N. Santhanam is an Indian actor and producer who mainly works in Tamil cinema. Beginning his career as a comedian on television, he rose to fame through his performances in STAR Vijay's Lollu Sabha enacting the lead role in spoofs of Tamil films. He was subsequently given a chance by actor Silambarasan to feature in a supporting role in Manmadhan (2004) and then was signed on to appear in a host of films, notably winning good reviews for his work in Sachien (2005) and Polladhavan (2007). He appeared in a one-off leading role in Shankar's production Arai En 305-il Kadavul (2008) and became a staple feature as a comedian in successful Tamil films during the period, with his market popularity helping stuck films find distributors.

Santhanam has also had embarked on collaborations with directors including gaining positive reviews for his work in M. Rajesh's comic trilogy of Siva Manasula Sakthi (2009), Boss Engira Bhaskaran (2010) and Oru Kal Oru Kannadi (2012), winning the Vijay Award for Best Comedian for each one.

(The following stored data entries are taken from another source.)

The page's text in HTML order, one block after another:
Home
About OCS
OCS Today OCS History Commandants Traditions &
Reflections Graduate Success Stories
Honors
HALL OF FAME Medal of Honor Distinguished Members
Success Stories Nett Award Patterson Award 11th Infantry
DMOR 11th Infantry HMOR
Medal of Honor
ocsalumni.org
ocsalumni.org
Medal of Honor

He has also repeatedly collaborated in the films of A. L. Vijay, Siva and Sundar C. as well.

His consistently well-received performances and box office appeal in the early 2010s prompted the film industry to dub him as the "Comedy Superstar". In 2012, he began a film production company named Handmade Films and produced his first film, Kanna Laddu Thinna Aasaiya (2013), which went on to become a commercially successful venture. Meanwhile, in 2014, he starred in the leading role for the second time in the action comedy Vallavanukku Pullum Aayudham.

Career
Unlike comedians such as Vadivelu and Vivek who usually appear in comedy tracks separate from the main plot, Santhanam mostly plays either the male protagonist's friend or enemy, forming an essential part of the plot. He has noted that he actively avoided being a part of separate comedy tracks within films, maintaining that appearing as an actor in the story would stop his comedy from becoming monotonous.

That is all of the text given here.